Excerpts from a dataset
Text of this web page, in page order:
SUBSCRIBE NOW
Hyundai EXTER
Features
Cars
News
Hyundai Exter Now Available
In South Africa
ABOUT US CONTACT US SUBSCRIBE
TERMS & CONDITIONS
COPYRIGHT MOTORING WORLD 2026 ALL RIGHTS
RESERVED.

* * *

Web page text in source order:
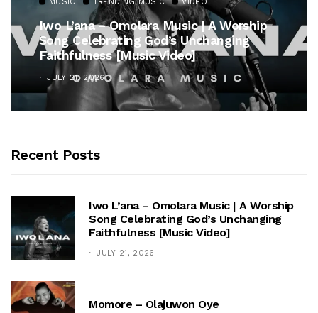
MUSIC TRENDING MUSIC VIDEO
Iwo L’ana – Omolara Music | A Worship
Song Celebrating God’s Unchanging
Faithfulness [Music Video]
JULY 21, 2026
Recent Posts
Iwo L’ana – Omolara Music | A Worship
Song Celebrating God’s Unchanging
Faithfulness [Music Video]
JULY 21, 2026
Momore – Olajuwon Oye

- _WHAT THE TASK ASKS_
Once you find the line with "Recent Posts" above, print it and every line after it up to and including the line with "Momore – Olajuwon Oye", exactly as written and nothing else.

- _RESPONSE TO THE EXERCISE_
Recent Posts
Iwo L’ana – Omolara Music | A Worship
Song Celebrating God’s Unchanging
Faithfulness [Music Video]
JULY 21, 2026
Momore – Olajuwon Oye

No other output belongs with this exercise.